"Antonio Luis, como vai?
Sou Emiliana Carvalho, amiga e parceira de projetos de Marcos Cesário. Ele me falou sobre você, sobre sua loja e me sugeriu que fizesse uma entrevista contigo. A princípio estou lhe enviando estas 6 perguntas. Caso haja necessidade, assim que obtiver sua resposta, lhe enviarei outras.
Desde já agradeço pela entrevista, pela atenção.
Emiliana"
Sou Emiliana Carvalho, amiga e parceira de projetos de Marcos Cesário. Ele me falou sobre você, sobre sua loja e me sugeriu que fizesse uma entrevista contigo. A princípio estou lhe enviando estas 6 perguntas. Caso haja necessidade, assim que obtiver sua resposta, lhe enviarei outras.
Desde já agradeço pela entrevista, pela atenção.
Emiliana"
ENTREVISTA COM ANTÓNIO LUÍS FERNANDES QUINTANS
P - 1. Há quanto tempo você trabalha com antiguidades? Qual é a história de "O Encanto da Freiria"?
R –
Profissionalmente há 17 anos, que é a idade deste estabelecimento denominado de
“O Encanto da Freiria”. O entrar nesta área, e abrir esta loja, aconteceu por
acaso. Em finais de 1994 vendi um outro estabelecimento de hotelaria, em que trabalhei
durante 12 anos. Ao adquirir este espaço, que na altura era de pronto-a-vestir,
colocou-se-me a questão de abrir, mas com que ramo de negócio? A Baixa, já
nessa altura, tinha em excesso oferta de roupas e sapatos. Como gosto muito de
arte em geral e decoração, considerando que havia poucas casas neste ramo
comercial, apostei tudo em artigos decorativos novos. Como este estabelecimento
é relativamente grande, espaçoso, com cerca de 100 metros quadrados, tendo em
conta a maioria das lojas do centro histórico que são muito pequenas, e ainda tem
uma sobreloja, então, como tinha muitos artigos de velharias e antiguidades, neste
piso superior coloquei lá algumas coisas pessoais, como rádios, gramofones e
outros. Para minha surpresa, reparei, os clientes frequentavam muito
mais o primeiro andar do que o rés-do-chão em que tinha investido uns milhares
de contos, hoje milhares de euros. Foi assim, progressivamente, que fui
passando para as coisas do passado, da memória, e, aos poucos, largando os bens
novos.
P - 2. Quais
artigos você comercializa?
R – Para além de antiguidade e
velharias, procuro ter uma oferta muito variada, desde a grande peça até à mais
ínfima.
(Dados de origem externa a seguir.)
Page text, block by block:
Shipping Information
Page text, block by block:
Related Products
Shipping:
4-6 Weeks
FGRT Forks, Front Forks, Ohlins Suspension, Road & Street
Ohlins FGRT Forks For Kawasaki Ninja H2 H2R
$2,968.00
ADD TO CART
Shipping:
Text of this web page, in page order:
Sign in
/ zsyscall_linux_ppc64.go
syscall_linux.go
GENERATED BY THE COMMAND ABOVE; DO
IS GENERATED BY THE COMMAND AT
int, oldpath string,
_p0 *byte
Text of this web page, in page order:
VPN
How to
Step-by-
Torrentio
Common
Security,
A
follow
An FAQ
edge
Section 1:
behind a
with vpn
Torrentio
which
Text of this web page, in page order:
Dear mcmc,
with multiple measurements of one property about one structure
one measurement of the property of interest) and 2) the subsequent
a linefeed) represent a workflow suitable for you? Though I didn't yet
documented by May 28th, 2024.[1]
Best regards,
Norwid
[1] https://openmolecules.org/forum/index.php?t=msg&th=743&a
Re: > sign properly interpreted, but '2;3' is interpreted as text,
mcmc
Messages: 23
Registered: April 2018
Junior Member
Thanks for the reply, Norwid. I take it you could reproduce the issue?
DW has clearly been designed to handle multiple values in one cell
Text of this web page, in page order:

Como, por exemplo, o prego que já não se fabrica até ao vidro para
candeeiro que está em desaparecimento. Porque gosto muito e, sobretudo, por uma
questão de defesa, no sentido de um maior leque de oferta, tento tocar em
várias áreas, como livros usados, artesanato, pratas, brinquedos antigos,
usados e novos.
P - 3. O que as pessoas mais
procuram em seu antiquário?
R – Como se sabe a Europa, e essencialmente
Portugal, está a viver uma grave crise económica que começou em 2002 e sempre
em crescendo. Actualmente, por consequência, a oferta suplanta em muito a
procura. Como tal, e infelizmente, hoje não há um artigo específico que se venda
mais. Quase sempre, e salvo excepções, as compras neste género de casas são
feitas por impulso. A pessoa vê um objecto que gosta ou tocou a sua memória e,
se o preço lhe convém, adquire-o. Em suma, não posso distinguir nenhum artigo
em primeiro plano.
Aproveitando a oportunidade
gostaria de lhe dizer que este género de negócio –que é diferente de todos os
outros pela singularidade e muito importantes para as cidades-, em face da
crise que se vive, está profundamente ameaçado.
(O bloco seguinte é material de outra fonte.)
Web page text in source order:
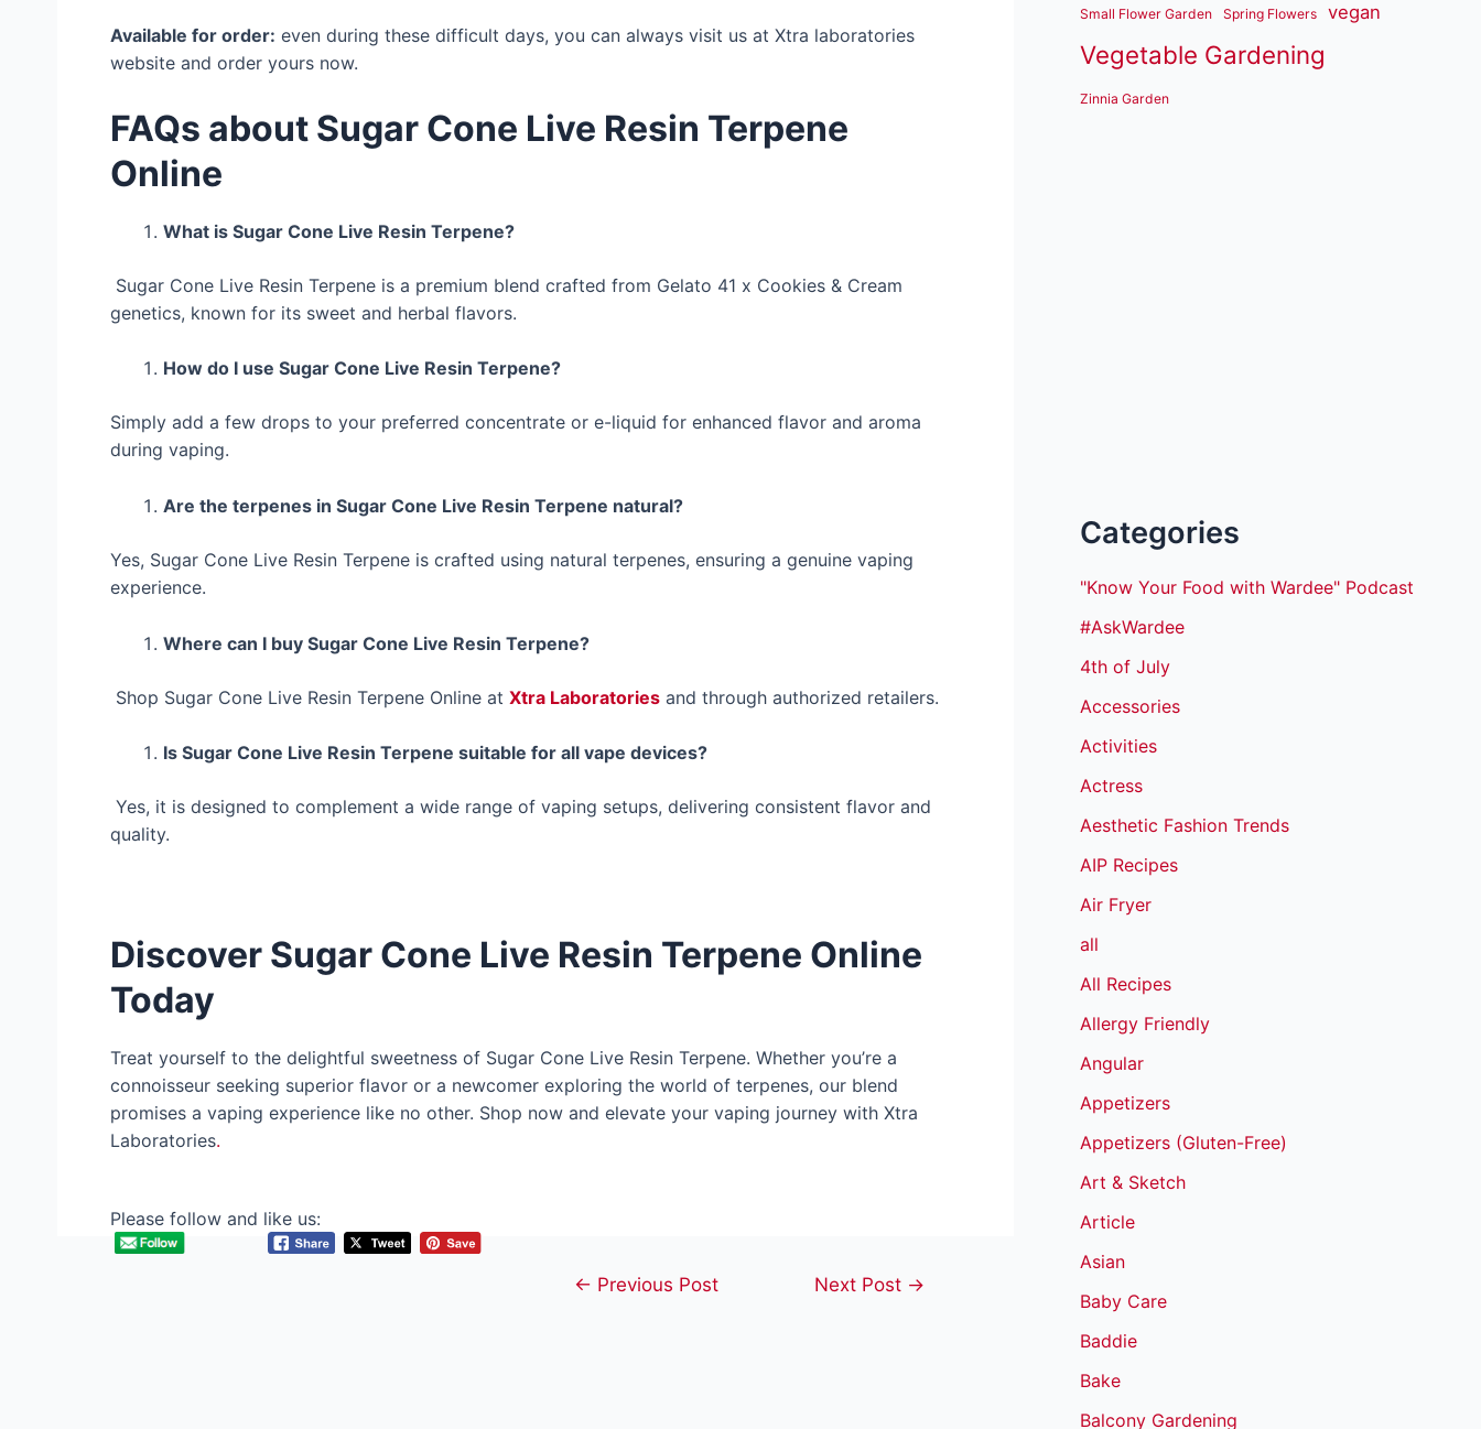
Available for order: even during these difficult days, you can always visit us at Xtra laboratories
website and order yours now.
FAQs about Sugar Cone Live Resin Terpene
Online
What is Sugar Cone Live Resin Terpene?
Sugar Cone Live Resin Terpene is a premium blend crafted from Gelato 41 x Cookies & Cream
genetics, known for its sweet and herbal flavors.
How do I use Sugar Cone Live Resin Terpene?
Simply add a few drops to your preferred concentrate or e-liquid for enhanced flavor and aroma
during vaping.
Are the terpenes in Sugar Cone Live Resin Terpene natural?
Yes, Sugar Cone Live Resin Terpene is crafted using natural terpenes, ensuring a genuine vaping
experience.
Where can I buy Sugar Cone Live Resin Terpene?
Shop Sugar Cone Live Resin Terpene Online at Xtra Laboratories and through authorized retailers.
Is Sugar Cone Live Resin Terpene suitable for all vape devices?
Yes, it is designed to complement a wide range of vaping setups, delivering consistent flavor and
quality.
Discover Sugar Cone Live Resin Terpene Online
Today
Treat yourself to the delightful sweetness of Sugar Cone Live Resin Terpene. Whether you’re a
connoisseur seeking superior flavor or a newcomer exploring the world of terpenes, our blend
promises a vaping experience like no other. Shop now and elevate your vaping journey with Xtra
Laboratories.
Please follow and like us:
Post← Previous Post Next Post →
Small Flower Garden Spring Flowers vegan
Vegetable Gardening
Zinnia Garden
Categories
"Know Your Food with Wardee" Podcast
#AskWardee
4th of July
Accessories
Activities
Actress
Aesthetic Fashion Trends
AIP Recipes
Air Fryer
all
All Recipes
Allergy Friendly
Angular
Appetizers
Appetizers (Gluten-Free)
Art & Sketch
Article
Asian
Baby Care
Baddie
Bake
Balcony Gardening

P - 4. Todos os objetos fizeram parte da vida de
alguém, da história de uma família. Como você se sente convivendo com
o passado?
R – Sinto-me muito bem. Quase como se fosse um fiel
depositário de alguém que, em vida, durante o seu tempo de usufruto, conviveu
com aquele objecto –saliento que todos nós somos apenas usufrutuários das
coisas tangíveis e não “dominus”, com toda a sua carga absolutista, como
erradamente se pensa. Ou seja, enquanto estão na nossa posse poderemos dispor
deles mas nunca do seu “espírito” intemporal. Por outras palavras, perante a
sua grandiosidade, nós humanos, somos meros passageiros. Nós desapareceremos e
os bens, cumprindo a sua missão altruísta e cultural, passarão de mão em mão e para
quem os souber estimar.
Por outro lado, quer no meu caso, quer para quem trabalha com
objectos antigos, há sempre uma grande preocupação em recuperar uma qualquer peça, intrinsecamente se for rara, e fazer a sua perpetuação no tempo. Todos
nós sabemos que temos uma responsabilização social na conservação de objectos
que foram parte integrante de usos e costumes de uma época e de um povo –e
quando digo isto, se é certo que se procura sempre a mais-valia associada ao
interesse egoísta, não é menos certo de que, de facto, porque somos pessoas com
uma sensibilidade acima da média, temos uma enorme propensão para a conservação
cultural e, a todo o custo, evitar que se destruam bens que fizeram parte da
memória colectiva ou de alguém, individualmente.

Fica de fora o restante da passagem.